BECKMAN IN SWEDEN AND AMERICA

Amelia Sophia Carlsdotter (mother of Albert William Lindstrom) was born on March 31, 1852 at Fröseke/Kulla in Älghult Parish, Kronobergs Län, Småland Province, Sweden. The name Beckman was reported added by a judge in America. Amelia’s paternal grandparents were Magnus/Måns Persson (b. Nov. 30, 1780; d. Jan. 17, 1852) and Maria Jonsdotter (b. 1787; d. Dec. 31, 1860), both of Älghult Parish.

On June 1, 1850, Magnus’ and Maria’s son Carl Johan Magnusson/Månsson (b. Nov. 14, 1825, at Fröseke) married Anna Lisa Danielsdotter (b. Apr. 1831 at Högsby, Kalmar Län) in Älghult Parish. They had a dozen kids, including my great-grandmother Amelia (Emily). About half of the kids were born in Sweden, half in Illinois. The family migrated on the same ship as did Carl Gustaf Jonsson Lindstrom, whom Amelia later married.

I was able to uncover some ancestry of Amelia/Emily while researching in 2002 at the Emigrant House in Växjö Sweden. A Beckman Tree at Ancestry.com, by a Beckman cousin of mine, lists additional ancestry, back to Olof Jonsson. Olof was reportedly born in 1673. He would have been in his 20s at the start of the Great Northern War. It may be noteworthy that this ancestral line did not acquire a “military” surname, assigned to help to identify soldiers in units where there may be quite a few persons with the same patronymic. Another line of my ancestry, to appear in a later blog, acquired the military surname Hagelstrom, perhaps about the time of this Great Northern War.
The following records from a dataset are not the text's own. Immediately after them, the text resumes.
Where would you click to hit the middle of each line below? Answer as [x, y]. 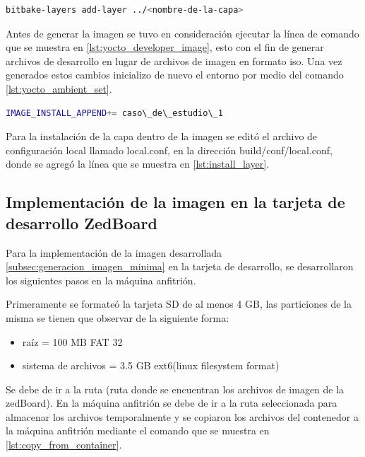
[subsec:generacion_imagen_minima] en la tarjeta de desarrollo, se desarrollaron [180, 266]
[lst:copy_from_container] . [64, 445]
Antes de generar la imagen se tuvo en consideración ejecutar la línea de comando [182, 33]
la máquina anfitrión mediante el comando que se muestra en [138, 430]
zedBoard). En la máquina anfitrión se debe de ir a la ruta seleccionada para [172, 403]
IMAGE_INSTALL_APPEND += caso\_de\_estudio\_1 [114, 113]
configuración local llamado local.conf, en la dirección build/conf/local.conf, [169, 150]
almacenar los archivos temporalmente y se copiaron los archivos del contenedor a [182, 416]

On November 15, 1873, Amelia (Emily) Sophia Carlsdotter Beckman married Carl Gustaf Jonsson Lindstrom. This occurred in Galesburg, Knox County, Illinois, scene of several of my ancestral lines’ convergence. In the 1880 census of Galesburg, Emily’s sister Anna Theolinda Beckman was living with the family of Emily. Anna was a dressmaker then.
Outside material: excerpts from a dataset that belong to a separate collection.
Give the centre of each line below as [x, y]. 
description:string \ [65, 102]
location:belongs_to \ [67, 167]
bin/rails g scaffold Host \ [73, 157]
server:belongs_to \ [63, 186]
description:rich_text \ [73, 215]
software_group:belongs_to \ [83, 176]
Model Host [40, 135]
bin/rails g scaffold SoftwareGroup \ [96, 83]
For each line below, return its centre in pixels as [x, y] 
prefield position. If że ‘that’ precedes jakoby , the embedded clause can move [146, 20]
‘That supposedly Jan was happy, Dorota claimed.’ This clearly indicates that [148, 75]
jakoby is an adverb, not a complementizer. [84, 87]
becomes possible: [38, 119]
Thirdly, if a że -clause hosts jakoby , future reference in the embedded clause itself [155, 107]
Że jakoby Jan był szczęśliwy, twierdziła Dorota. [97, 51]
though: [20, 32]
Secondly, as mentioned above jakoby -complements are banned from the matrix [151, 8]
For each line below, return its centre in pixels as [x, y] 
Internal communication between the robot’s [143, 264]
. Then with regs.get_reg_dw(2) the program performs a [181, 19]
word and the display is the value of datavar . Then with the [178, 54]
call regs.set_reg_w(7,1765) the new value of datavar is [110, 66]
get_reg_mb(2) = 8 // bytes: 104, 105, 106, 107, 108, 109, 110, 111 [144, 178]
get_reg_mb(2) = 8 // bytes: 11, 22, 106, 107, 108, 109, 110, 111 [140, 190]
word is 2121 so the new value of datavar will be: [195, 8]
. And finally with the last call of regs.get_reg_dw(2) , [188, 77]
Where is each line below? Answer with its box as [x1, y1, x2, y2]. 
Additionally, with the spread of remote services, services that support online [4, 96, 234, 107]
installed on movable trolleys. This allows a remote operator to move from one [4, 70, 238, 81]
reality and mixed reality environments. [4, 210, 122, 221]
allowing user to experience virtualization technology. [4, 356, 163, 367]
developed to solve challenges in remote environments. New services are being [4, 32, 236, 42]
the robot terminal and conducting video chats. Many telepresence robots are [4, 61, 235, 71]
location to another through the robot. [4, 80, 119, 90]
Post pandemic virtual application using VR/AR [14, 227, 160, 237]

Anna/Annie Theolinda Beckman (sister of Amelia/Emily Beckman Lindstrom) was born at Fröseke/Kulla in Älghult parish, Kronobergs Län. She was married in Galesburg in 1881 to Charles F. Anderson. His first wife was Betsy Lewis, and they had children. Anderson was a railroad engineer in Galesburg. After a railroad strike, he went to Bellingham, Washington, and started a sawmill. He sent for his family from Galesburg, about 1890. They were early settlers at Summit Valley, Stevens County, Washington. Annie died there in 1891, and was the first settler at Summit Valley to be buried in the Summit Valley Cemetery at Dunn Mountain, on land donated by Charles F. Anderson. Her kids were raised by their father and by his kids from his first marriage. Dunn Mountain is west of the town of Addy.

Several of the Beckmans stayed in the Galesburg vicinity. However, Emily’s brother Linus Andrew Beckman headed for Michigan, where he was married in 1917. The family lived in Denver, Colorado, awhile. This is the line of my newly discovered Beckman cousin.